Goal of the exercise. Using the records below, transcribe exactly only the lines from the one with "Community Engagement" through the end, both included, and drop every picture.

Items listed in a dataset.

::::

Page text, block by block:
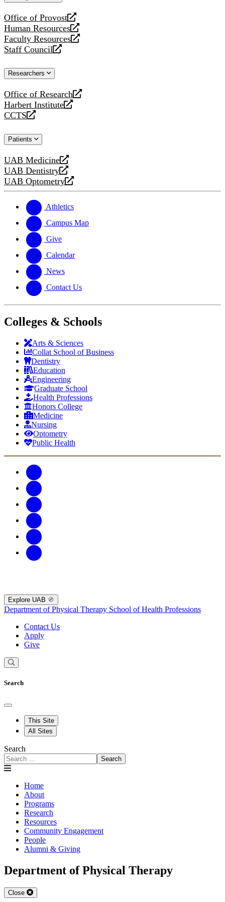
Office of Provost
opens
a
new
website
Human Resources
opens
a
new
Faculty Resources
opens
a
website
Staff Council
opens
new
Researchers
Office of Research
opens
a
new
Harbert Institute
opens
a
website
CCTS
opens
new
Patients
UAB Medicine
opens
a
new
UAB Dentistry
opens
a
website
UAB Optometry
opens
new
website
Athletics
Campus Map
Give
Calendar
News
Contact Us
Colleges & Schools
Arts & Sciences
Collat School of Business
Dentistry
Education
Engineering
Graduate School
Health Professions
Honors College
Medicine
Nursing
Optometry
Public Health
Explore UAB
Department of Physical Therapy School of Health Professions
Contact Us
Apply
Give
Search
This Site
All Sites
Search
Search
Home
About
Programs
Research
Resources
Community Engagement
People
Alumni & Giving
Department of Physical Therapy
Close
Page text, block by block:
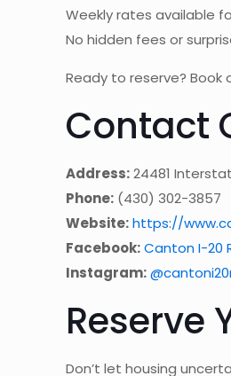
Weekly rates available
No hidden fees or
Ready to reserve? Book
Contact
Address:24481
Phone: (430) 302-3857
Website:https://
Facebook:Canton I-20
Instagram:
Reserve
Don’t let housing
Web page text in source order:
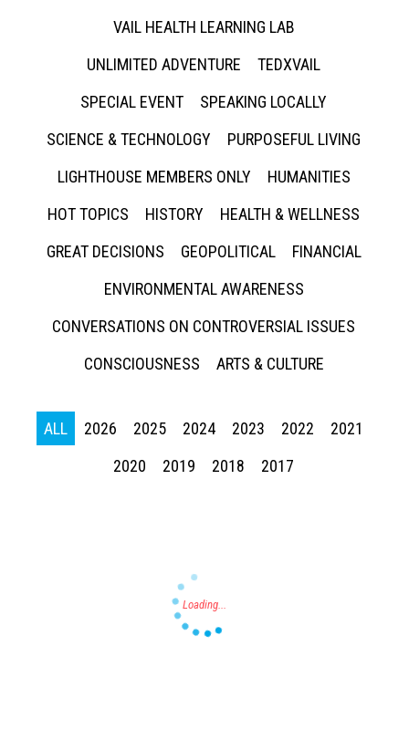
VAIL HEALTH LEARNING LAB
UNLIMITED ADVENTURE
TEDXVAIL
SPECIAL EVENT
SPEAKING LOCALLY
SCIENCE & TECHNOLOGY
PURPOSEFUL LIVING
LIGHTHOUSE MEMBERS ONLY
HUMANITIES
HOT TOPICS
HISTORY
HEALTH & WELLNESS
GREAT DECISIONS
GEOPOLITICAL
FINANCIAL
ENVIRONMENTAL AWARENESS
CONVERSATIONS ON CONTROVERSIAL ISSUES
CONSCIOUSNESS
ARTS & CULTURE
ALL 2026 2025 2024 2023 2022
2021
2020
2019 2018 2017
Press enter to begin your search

::::

Answer.
Community Engagement
People
Alumni & Giving
Department of Physical Therapy
Close
Page text, block by block:
Weekly rates available
No hidden fees or
Ready to reserve? Book
Contact
Address:24481
Phone: (430) 302-3857
Website:https://
Facebook:Canton I-20
Instagram:
Reserve
Don’t let housing
Web page text in source order:
VAIL HEALTH LEARNING LAB
UNLIMITED ADVENTURE
TEDXVAIL
SPECIAL EVENT
SPEAKING LOCALLY
SCIENCE & TECHNOLOGY
PURPOSEFUL LIVING
LIGHTHOUSE MEMBERS ONLY
HUMANITIES
HOT TOPICS
HISTORY
HEALTH & WELLNESS
GREAT DECISIONS
GEOPOLITICAL
FINANCIAL
ENVIRONMENTAL AWARENESS
CONVERSATIONS ON CONTROVERSIAL ISSUES
CONSCIOUSNESS
ARTS & CULTURE
ALL 2026 2025 2024 2023 2022
2021
2020
2019 2018 2017
Press enter to begin your search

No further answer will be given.